(Entries taken from a collection)
- - - - -

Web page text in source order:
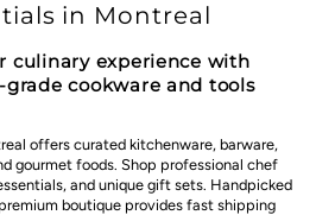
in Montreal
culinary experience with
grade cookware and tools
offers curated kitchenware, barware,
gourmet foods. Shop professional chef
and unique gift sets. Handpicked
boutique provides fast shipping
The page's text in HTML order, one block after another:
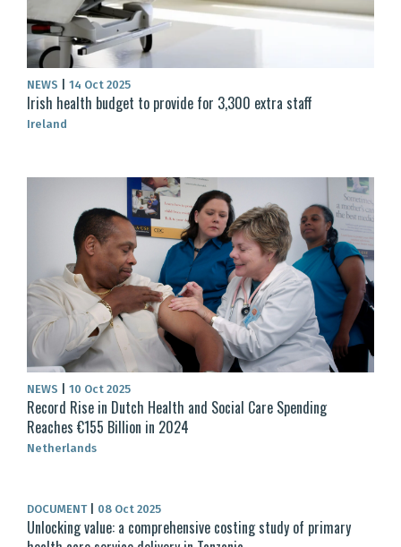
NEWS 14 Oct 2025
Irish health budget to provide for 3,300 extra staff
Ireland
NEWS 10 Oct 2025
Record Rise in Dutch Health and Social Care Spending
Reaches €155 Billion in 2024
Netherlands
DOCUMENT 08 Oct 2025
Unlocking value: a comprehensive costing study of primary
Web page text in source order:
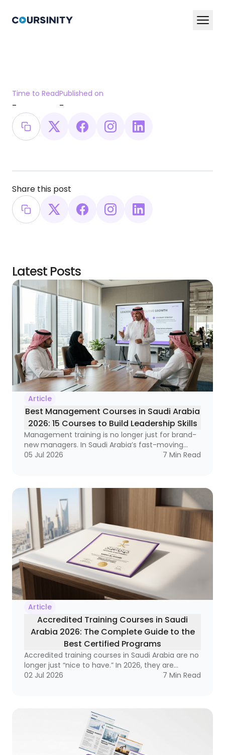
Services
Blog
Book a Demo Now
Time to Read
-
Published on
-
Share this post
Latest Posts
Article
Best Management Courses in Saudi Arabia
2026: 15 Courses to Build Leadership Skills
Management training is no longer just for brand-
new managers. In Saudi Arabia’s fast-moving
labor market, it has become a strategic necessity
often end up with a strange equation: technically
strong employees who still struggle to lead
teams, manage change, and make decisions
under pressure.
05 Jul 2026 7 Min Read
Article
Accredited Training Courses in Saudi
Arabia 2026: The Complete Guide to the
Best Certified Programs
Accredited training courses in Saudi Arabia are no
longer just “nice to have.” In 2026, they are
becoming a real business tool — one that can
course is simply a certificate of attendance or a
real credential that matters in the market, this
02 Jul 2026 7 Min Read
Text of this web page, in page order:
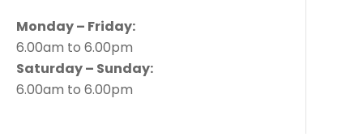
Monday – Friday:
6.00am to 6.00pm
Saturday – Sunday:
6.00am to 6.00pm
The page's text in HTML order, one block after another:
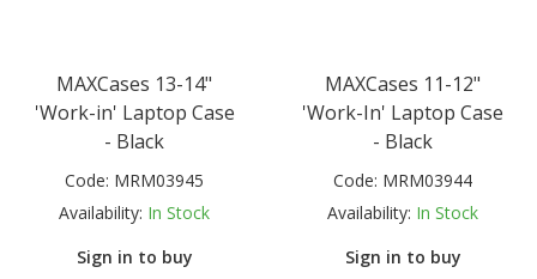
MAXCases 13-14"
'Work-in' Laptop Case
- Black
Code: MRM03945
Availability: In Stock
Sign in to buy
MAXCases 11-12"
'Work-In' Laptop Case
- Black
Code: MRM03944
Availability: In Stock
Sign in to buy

- - - - -

▸ **Assignment**
Text only, pictures out: give every record again as written.

▸ **Answer to this problem**
Web page text in source order:
in Montreal
culinary experience with
grade cookware and tools
offers curated kitchenware, barware,
gourmet foods. Shop professional chef
and unique gift sets. Handpicked
boutique provides fast shipping
The page's text in HTML order, one block after another:
NEWS 14 Oct 2025
Irish health budget to provide for 3,300 extra staff
Ireland
NEWS 10 Oct 2025
Record Rise in Dutch Health and Social Care Spending
Reaches €155 Billion in 2024
Netherlands
DOCUMENT 08 Oct 2025
Unlocking value: a comprehensive costing study of primary
Web page text in source order:
Services
Blog
Book a Demo Now
Time to Read
-
Published on
-
Share this post
Latest Posts
Article
Best Management Courses in Saudi Arabia
2026: 15 Courses to Build Leadership Skills
Management training is no longer just for brand-
new managers. In Saudi Arabia’s fast-moving
labor market, it has become a strategic necessity
often end up with a strange equation: technically
strong employees who still struggle to lead
teams, manage change, and make decisions
under pressure.
05 Jul 2026 7 Min Read
Article
Accredited Training Courses in Saudi
Arabia 2026: The Complete Guide to the
Best Certified Programs
Accredited training courses in Saudi Arabia are no
longer just “nice to have.” In 2026, they are
becoming a real business tool — one that can
course is simply a certificate of attendance or a
real credential that matters in the market, this
02 Jul 2026 7 Min Read
Text of this web page, in page order:
Monday – Friday:
6.00am to 6.00pm
Saturday – Sunday:
6.00am to 6.00pm
The page's text in HTML order, one block after another:
MAXCases 13-14"
'Work-in' Laptop Case
- Black
Code: MRM03945
Availability: In Stock
Sign in to buy
MAXCases 11-12"
'Work-In' Laptop Case
- Black
Code: MRM03944
Availability: In Stock
Sign in to buy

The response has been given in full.